E0488: Regional Allocation Decision Framework
A decision-ready template derived from the framework.
Name variants
- English
- E0488: Regional Allocation Decision Framework
- Katakana
- フレームワーク
- Kanji
- 地域経済配分意思決定
Quality / Updated / Source / COI
- Quality
- Reviewed
- Updated
- Source
- Citations & Trust
- COI
- none
Context
Context: Decision frequency is high, but inconsistent definitions of regional revenue mix and logistics cost ratio weaken accountability. Under supply network constraints, delayed decisions directly reduce execution windows. A one-page standard is required so stakeholders can evaluate options quickly while preserving traceability and governance.
Options
- Option A: Hold the current setup to prevent transition friction. Early-stage risk is low, but strategic flexibility remains restricted.
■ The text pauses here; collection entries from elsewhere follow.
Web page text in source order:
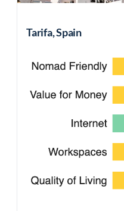
Tarifa, Spain
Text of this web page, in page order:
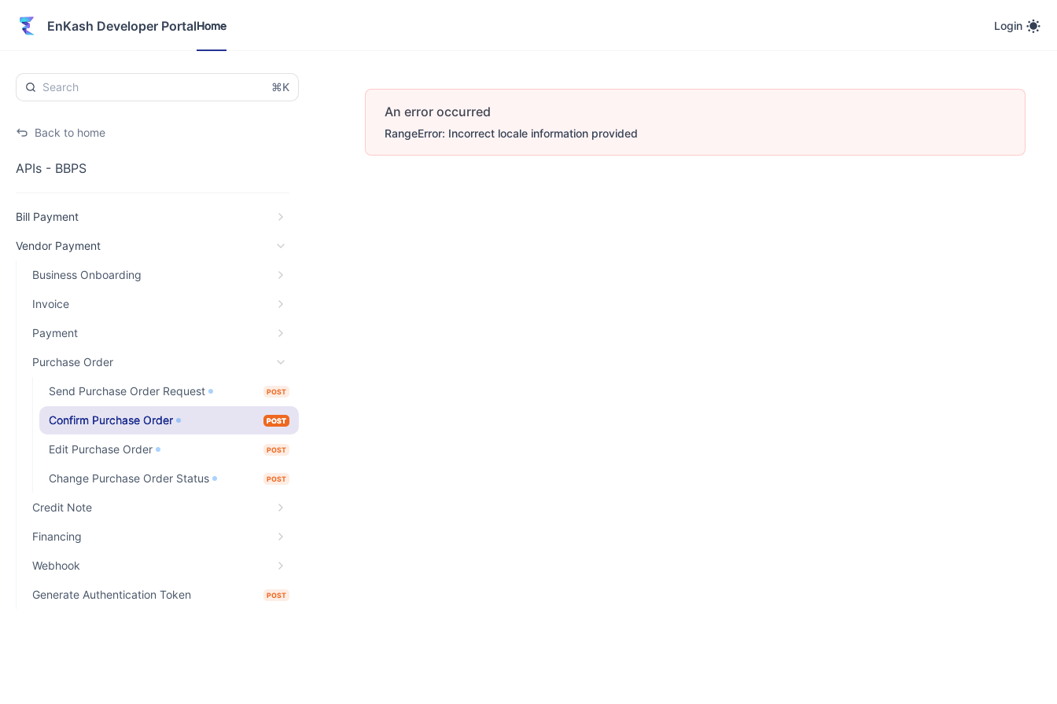
EnKash Developer PortalHome
Login
⌘K
Back to home
APIs - BBPS
Bill Payment
Vendor Payment
Business Onboarding
Invoice
Payment
Purchase Order
Send Purchase Order Request POST
Confirm Purchase Order POST
Edit Purchase Order POST
Change Purchase Order Status POST
Credit Note
Financing
Webhook
Generate Authentication Token POST
An error occurred
RangeError: Incorrect locale information provided
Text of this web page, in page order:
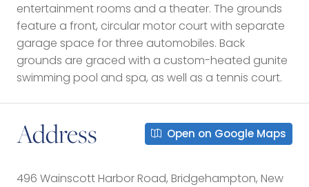
entertainment rooms and a theater. The grounds
feature a front, circular motor court with separate
garage space for three automobiles. Back
grounds are graced with a custom-heated gunite
swimming pool and spa, as well as a tennis court.
Address Open on Google Maps
496 Wainscott Harbor Road, Bridgehampton, New
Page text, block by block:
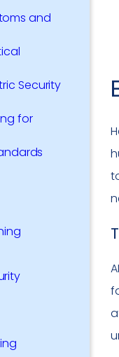
and
Security
for
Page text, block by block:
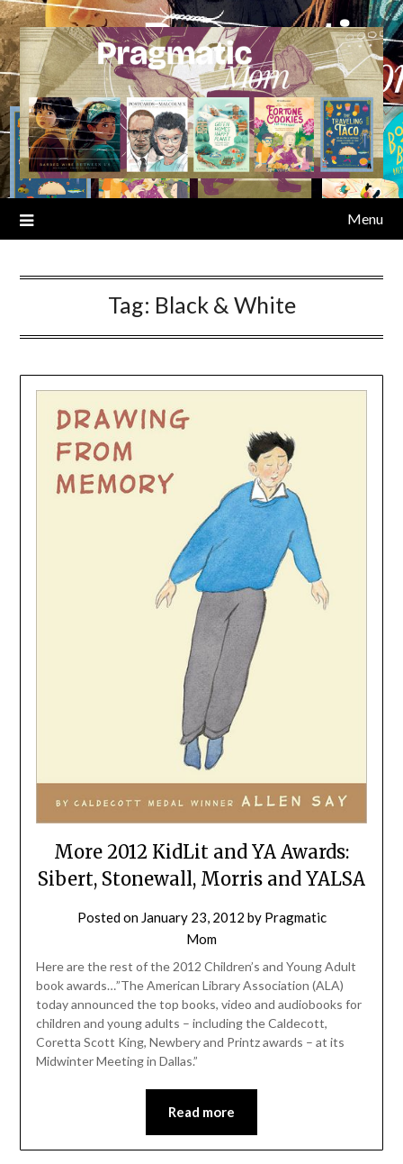
Skip
to
content
Menu
Tag: Black & White
More 2012 KidLit and YA Awards:
Sibert, Stonewall, Morris and YALSA
Posted on January 23, 2012 by Pragmatic
Mom
Here are the rest of the 2012 Children’s and Young Adult
book awards…”The American Library Association (ALA)
today announced the top books, video and audiobooks for
children and young adults – including the Caldecott,
Coretta Scott King, Newbery and Printz awards – at its
Midwinter Meeting in Dallas.”
Read more
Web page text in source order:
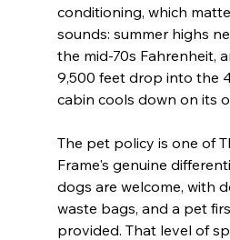
conditioning, which
sounds: summer highs
the mid-70s Fahrenheit,
9,500 feet drop into the
cabin cools down on its
The pet policy is one of
Frame's genuine
dogs are welcome, with
waste bags, and a pet
provided. That level of
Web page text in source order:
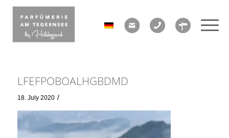
LFEFPOBOALHGBDMD
18. July 2020 /
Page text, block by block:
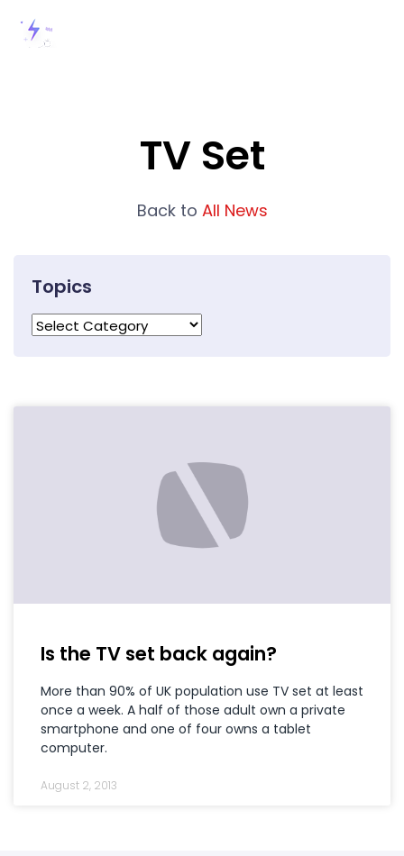
TV Set
Back to All News
Topics
Is the TV set back again?
More than 90% of UK population use TV set at least
once a week. A half of those adult own a private
smartphone and one of four owns a tablet
computer.
August 2, 2013
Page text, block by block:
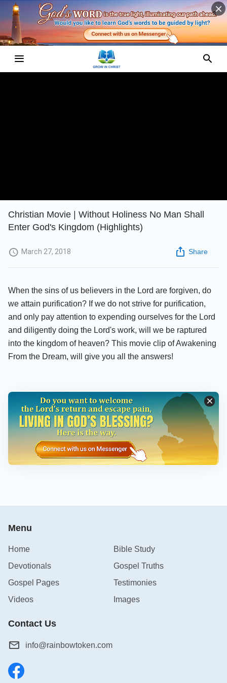
Christian Movie | Without Holiness No Man Shall
Enter God's Kingdom (Highlights)
March 27, 2018 Share
When the sins of us believers in the Lord are forgiven, do
we attain purification? If we do not strive for purification,
and only pay attention to expending ourselves for the Lord
and diligently doing the Lord's work, will we be raptured
into the kingdom of heaven? This movie clip of Awakening
From the Dream, will give you all the answers!
Menu
Home
Bible Study
Devotionals
Gospel Truths
Gospel Pages
Testimonies
Videos
Images
Contact Us
info@rainbowtoken.com
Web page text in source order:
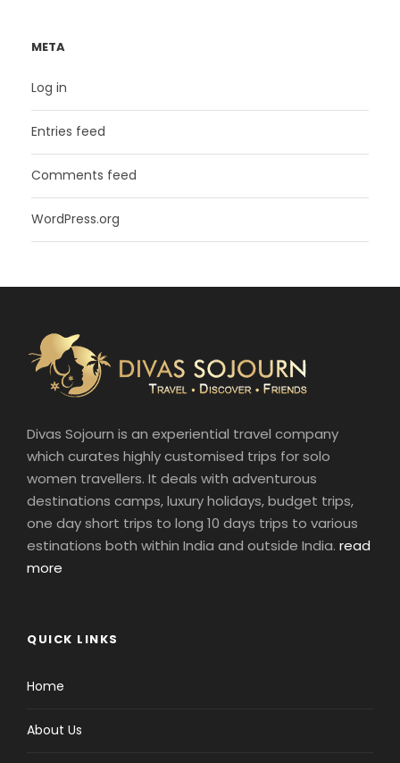
META
Log in
Entries feed
Comments feed
WordPress.org
Divas Sojourn is an experiential travel company
which curates highly customised trips for solo
women travellers. It deals with adventurous
destinations camps, luxury holidays, budget trips,
one day short trips to long 10 days trips to various
estinations both within India and outside India. read
more
QUICK LINKS
Home
About Us

- Option B: Deploy in phases, track regional revenue mix and logistics cost ratio, and expand scope only after evidence is confirmed. This balances risk and execution speed.
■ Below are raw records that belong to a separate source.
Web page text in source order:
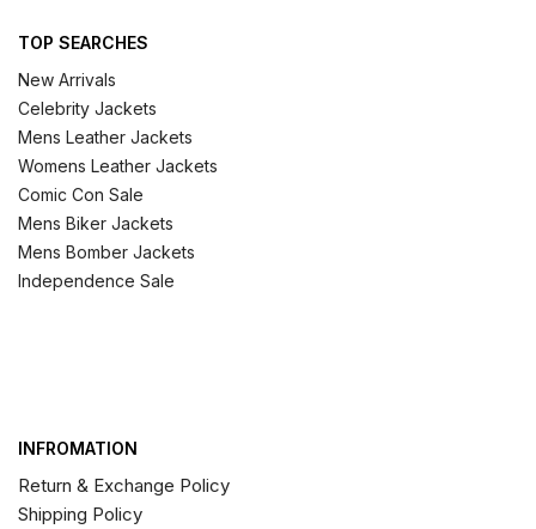
TOP SEARCHES
New Arrivals
Celebrity Jackets
Mens Leather Jackets
Womens Leather Jackets
Comic Con Sale
Mens Biker Jackets
Mens Bomber Jackets
Independence Sale
INFROMATION
Return & Exchange Policy
Shipping Policy
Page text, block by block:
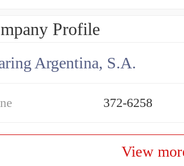
Profile
Argentina, S.A.
372-6258
View
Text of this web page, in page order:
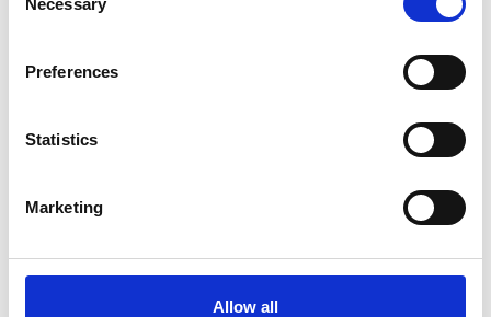
Selection
Necessary
Preferences
Statistics
Marketing
Allow all
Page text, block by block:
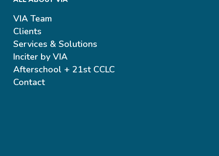
VIA Team
Clients
Services & Solutions
Inciter by VIA
Afterschool + 21st CCLC
Contact
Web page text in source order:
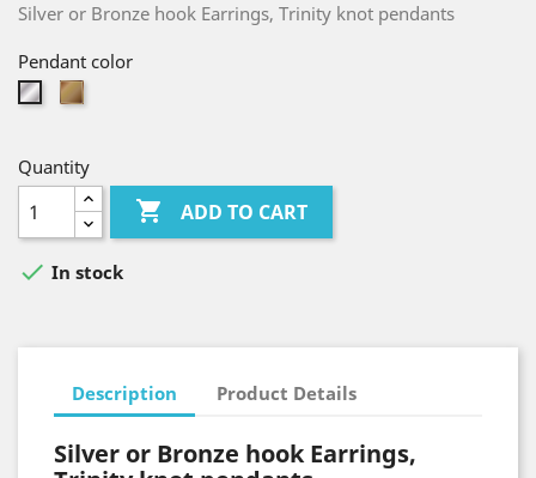
Silver or Bronze hook Earrings, Trinity knot pendants
Pendant color
SilverBronze
Quantity
 ADD TO CART
 In stock
Description Product Details
Silver or Bronze hook Earrings,
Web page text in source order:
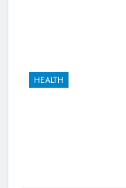
HEALTH
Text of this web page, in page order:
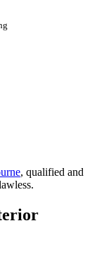
, qualified and
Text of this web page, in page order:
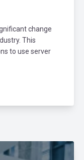
change
This
to use server
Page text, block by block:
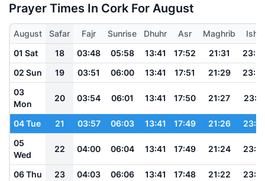
Prayer Times In Cork For August
August Safar Fajr Sunrise Dhuhr Asr Maghrib
Isha
01 Sat
18 03:48 05:58 13:41 17:52 21:31
02 Sun
19 03:51 06:00 13:41 17:51 21:29
03
Mon
20 03:54 06:01 13:41 17:50 21:27 23:17
04 Tue 21 03:57 06:03 13:41 17:49 21:26
23:13
05
Wed
22 04:00 06:04 13:41 17:49 21:24 23:10
06 Thu 23 04:03 06:06 13:41 17:48 21:22
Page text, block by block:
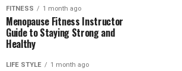
FITNESS 1 month ago
Menopause Fitness Instructor
Guide to Staying Strong and
Healthy
LIFE STYLE 1 month ago
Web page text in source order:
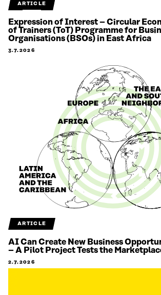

- Option C: Implement a one-pass redesign across the workflow. Potential return is larger, but governance and risk controls must operate at higher maturity.
Decision
Decision: Option B is approved for phased execution. Anchor decisions to agreed metrics and expand coverage only after risk controls pass checkpoint reviews.
Rationale
Rationale: Option B provides measurable learning while staying within supply network constraints. It supports progressive adjustment of the focus investment vs diversification resilience balance, improves stakeholder alignment, and limits downside if assumptions fail. The phased structure also reduces coordination overhead and strengthens repeatability for future decisions.
Risks
- Weak instrumentation makes it impossible to compare outcomes and undermines the credibility of the decision process.
- If ownership and deadlines are unclear, execution drifts and teams revert to siloed decision criteria.
Next
Next actions: Confirm stage-gate conditions, measurement ownership, and exception handling. Preserve decision records so the model can be reused consistently.